Incident Lifecycle States
The three states of an incident.

Escalation Policies

An Escalation Policy determines who gets notified and when. It's a set of rules that execute in order.

How it works

When an incident is triggered on a Service:

  1. The system looks at Rule 1 of the Service's Escalation Policy.
  2. It notifies the target (User or Schedule) immediately.
  3. It waits for the specified Escalation Timeout (e.g., 15 minutes).
  4. If the incident is not Acknowledged or Resolved by then, it moves to Rule 2.
  5. This repeats until the policy is exhausted.

Configuring a Policy

Go to Escalation Policies > New Policy.

  • Rule 1: The first line of defense. Usually the primary On-Call Schedule.
  • Rule 2: The backup. Usually a secondary Schedule or a Manager.
  • Rule 3: The safety net. Usually the entire team or a senior engineer.

  • Rule 3: The safety net. Usually the entire team or a senior engineer.

Escalation Policy Flow
Visualizing an Escalation Policy flow.

Troubleshooting Alerts

"I set everything up, but I didn't get the call!"

If you aren't receiving alerts, check the following:

  1. Is the Incident Triggered? Check the Dashboard. If it's not there, the integration might be failing (check your Integration Key).
  2. Is the Service linked to an Escalation Policy? Go to the Service settings and ensure an Escalation Policy is selected.
  3. Is the Schedule Active? View the Schedule calendar. Is someone actually on-call right now?
  4. Is your Phone Number Verified? Check your Profile settings. You must verify your number to receive calls/SMS.
  5. Did you Acknowledge it? If you (or someone else) acknowledged the alert, the escalation stops immediately.

Notification Methods

Users can configure how they want to be notified in their Profile.

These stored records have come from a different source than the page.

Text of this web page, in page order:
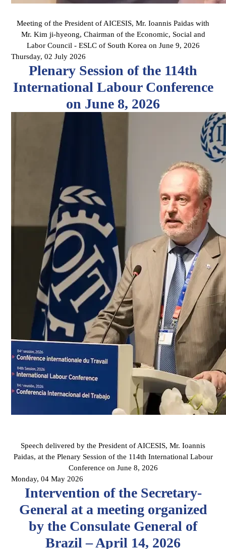
Meeting of the President of AICESIS, Mr. Ioannis Paidas with
Mr. Kim ji-hyeong, Chairman of the Economic, Social and
Labor Council - ESLC of South Korea on June 9, 2026
Thursday, 02 July 2026
Plenary Session of the 114th
International Labour Conference
on June 8, 2026
Speech delivered by the President of AICESIS, Mr. Ioannis
Paidas, at the Plenary Session of the 114th International Labour
Conference on June 8, 2026
Monday, 04 May 2026
Intervention of the Secretary-
General at a meeting organized
by the Consulate General of
Brazil – April 14, 2026
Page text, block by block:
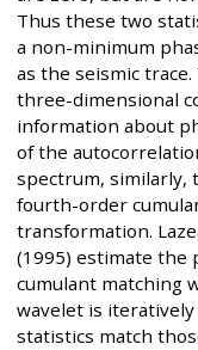
Thus these two
a non-minimum
as the seismic
three-dimensional
information about
of the
spectrum, similarly,
fourth-order
transformation.
(1995) estimate the
cumulant matching
wavelet is
statistics match
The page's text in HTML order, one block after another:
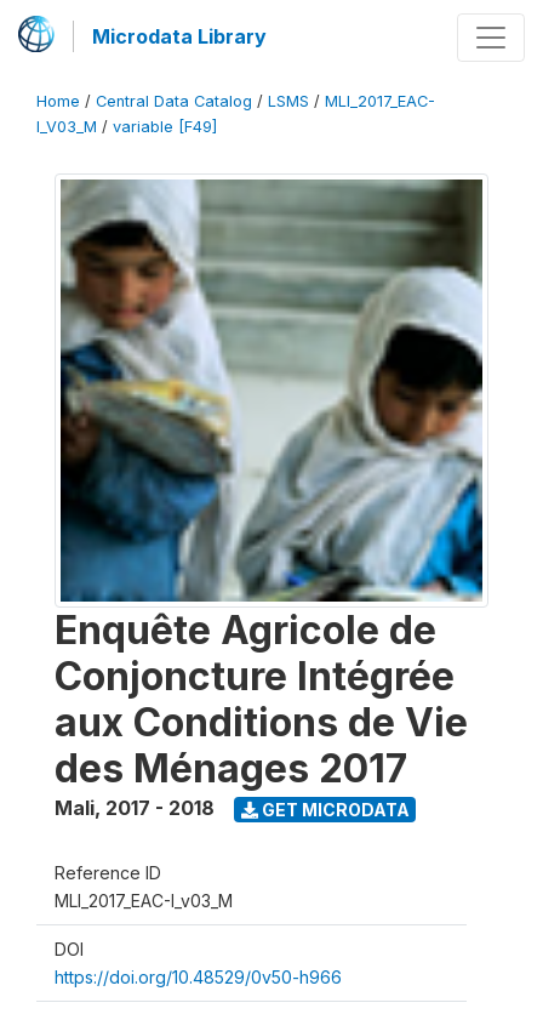
Microdata Library
Home / Central Data Catalog / LSMS / MLI_2017_EAC-
I_V03_M / variable [F49]
Enquête Agricole de
Conjoncture Intégrée
aux Conditions de Vie
des Ménages 2017
Mali, 2017 - 2018 GET MICRODATA
Reference ID
MLI_2017_EAC-I_v03_M
DOI
https://doi.org/10.48529/0v50-h966
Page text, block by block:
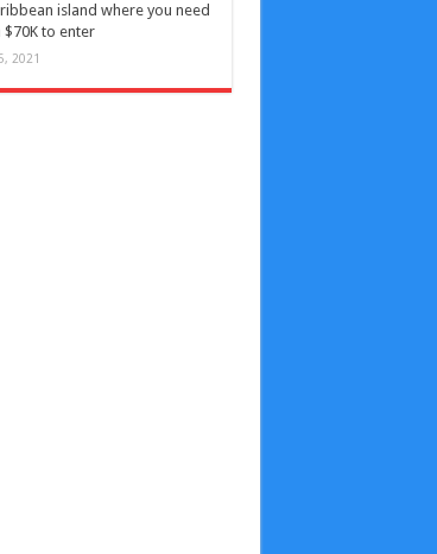
island where you need
$70K to enter
2021

  • Phone Call: Automated voice call. "Press 4 to acknowledge, 6 to resolve."
  • SMS: Text message with a link.
  • Email: Standard email notification.
  • Slack: (Coming Soon) Interactive messages in Slack.

Managing Incidents

You can manage incidents from:
* The Dashboard
* The Incident Detail Page
* SMS/Phone responses

Postmortems

After an incident is resolved, you can write a Postmortem to document:
* What went wrong?
* How was it fixed?
* What will we do to prevent it happening again?

This is crucial for building a resilient engineering culture.